A second example of space can be found in his 1969 piece Construction in Space with Rose Marble Carving (Variation No. 1). The work features a piece of rose marble that has a pierced centre, allowing the viewer to see through it. It explores “the relationship between void and solid, mass and space through carving.”
From another art movement and time era comes Richard Serra, a renowned and celebrated sculptor with a career spanning over forty years and a particular influence on this research. Serra’s work is concerned with architecture, balance, movement and time. He is perhaps most known for his works which involve very large metal forms, for example Strike: To Roberta and Rudy (1969), Snake (Sugea) (1994) and Intersection II (1992). However, the focus of these works is not the metal structures themselves, but on the spaces created in between them. The viewer is invited to travel through the space in the work and experience a “psychological feeling of different spaces” (MoMA 2007). The way the metal forms lean, taper or angle can give the viewer a sense of openness, weight or confinement. Serra uses these large steel sheets to frame space and cut out certain shapes from the wider installation location.
Serra works with a relationship with the human body in mind, using his own as a template. He aims to create work that the body can physically register and interact with. He explains this in a video that guides the viewer through his 1992 work Intersection II (Video 1):
I decided the height in relation to my body movement. At a certain point, if [the] work becomes too high, you look up [and] the physical space won’t be registered with your body. It just becomes like a building. (Serra 2007)
From this it is clear that Serra thinks about the relationship with the human body in his work and aims to create works in which the viewer can physically interact.
Dan Flavin’s work also takes the focus away from the materials used and utilises space as a creative medium. Flavin dedicated his entire career to working with the artistic potential of light, focusing mostly on using neon tubes. In his 1963 work Pink out of a Corner (to Jasper Johns) he activates space by illuminating “what is, by convention, a darkened area of the installation space. Invigorating ‘dead space’ with light became a powerful technique of the artist” (National Gallery of Art 2004). Flavin manages to engulf the installation space through light and bring awareness to a space that is often seen as empty, nothingness or a void. Similar to the works of Serra, the space is used by the artist to produce psychological effects on human perception through connotations linked with colour, shade and intensity.

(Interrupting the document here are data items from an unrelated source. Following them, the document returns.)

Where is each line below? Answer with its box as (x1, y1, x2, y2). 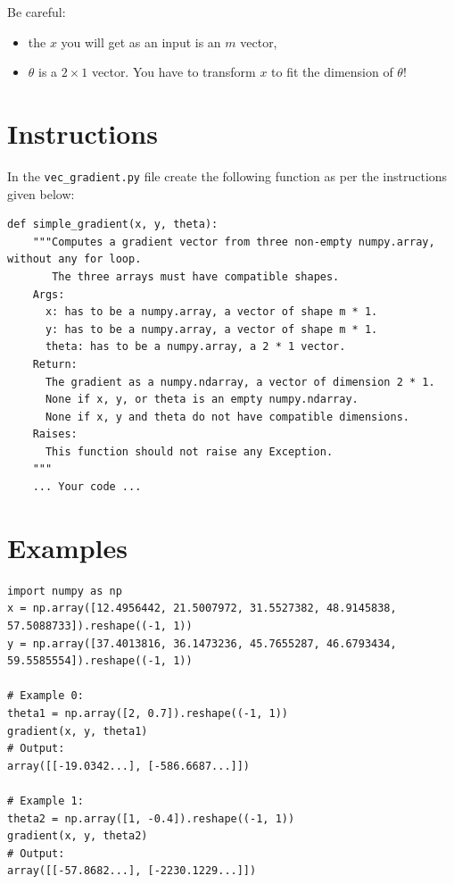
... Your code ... (32, 480, 142, 494)
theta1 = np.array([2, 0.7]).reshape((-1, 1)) (7, 706, 288, 720)
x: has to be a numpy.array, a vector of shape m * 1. (45, 305, 378, 319)
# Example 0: (7, 689, 84, 703)
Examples (7, 529, 128, 565)
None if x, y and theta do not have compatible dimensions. (45, 410, 410, 423)
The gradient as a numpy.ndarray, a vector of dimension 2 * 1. (45, 375, 435, 388)
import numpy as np (7, 584, 122, 597)
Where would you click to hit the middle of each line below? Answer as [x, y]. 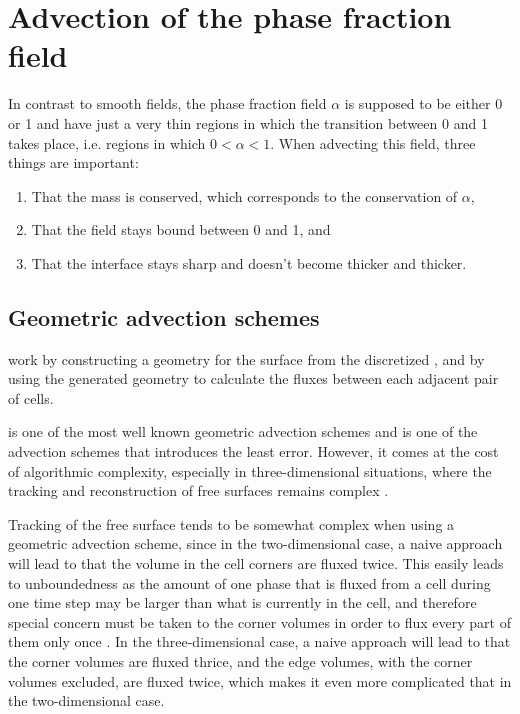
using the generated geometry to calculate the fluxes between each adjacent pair [253, 378]
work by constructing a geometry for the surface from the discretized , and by [246, 358]
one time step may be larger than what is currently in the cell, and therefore [242, 602]
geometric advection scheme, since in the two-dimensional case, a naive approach [255, 543]
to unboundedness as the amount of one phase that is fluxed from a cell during [249, 582]
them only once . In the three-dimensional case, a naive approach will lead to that [259, 641]
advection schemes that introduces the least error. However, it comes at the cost [253, 451]
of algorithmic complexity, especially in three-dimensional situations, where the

Both Flavin and Serra use boundaries in their work to define the space that is to be experienced by the viewer. By defining a shape in space, they are giving what is often seen as a void or nothingness a certain physicality. They create works that use space as an experience and focus on how that experience changes as the viewer moves through the space. This allows the viewer to engage with, navigate and understand space in new and original ways.
The use of space in this way has also been explored by some sound artists. Brandon LaBelle, for example, writes on this subject:
Activating space through implementing and inserting auditory features shifts architectural understanding. Fusing listening with spatial narratives, audition with inhabitation, and movements of time and body as dramas of discovery, sound installation heralds new forms of embodiment. (Labelle 2006)
Other artists have focussed on space as a parameter: for example, Alvin Lucier’s works I Am Sitting in a Room (1969) and Quasimodo The Great Lover (1970). These pieces look at how space can colour sound, however, my own work is concerned with the use of sound to change or activate a space in new and unique ways. Cuboid, in particular, is concerned with the human experience of space and new ways to engage with it. (This work is discussed in more detail below.)
Another artist working with sound to activate space is the sound artist John Wynne, who is perhaps best known for his work Installation for 300 Speakers, Pianola and Vacuum Cleaner (2009), which was the first sound art piece to be added to the Saatchi collection. Wynne’s work Installation No. 3 for High and Low Frequencies, exhibited in 2014at Gazelli Art House in London, was tuned to the venue’s acoustic properties in order to allow the building to “participate” in the work. Wynne particularly mentions the physical and sonic effects gained from the tin roof resonating when it was presented with certain low frequency materials (Wynne 2011). Wynne used the building as an instrument that merges sound and architecture and gives the sonic piece a sculptural presence.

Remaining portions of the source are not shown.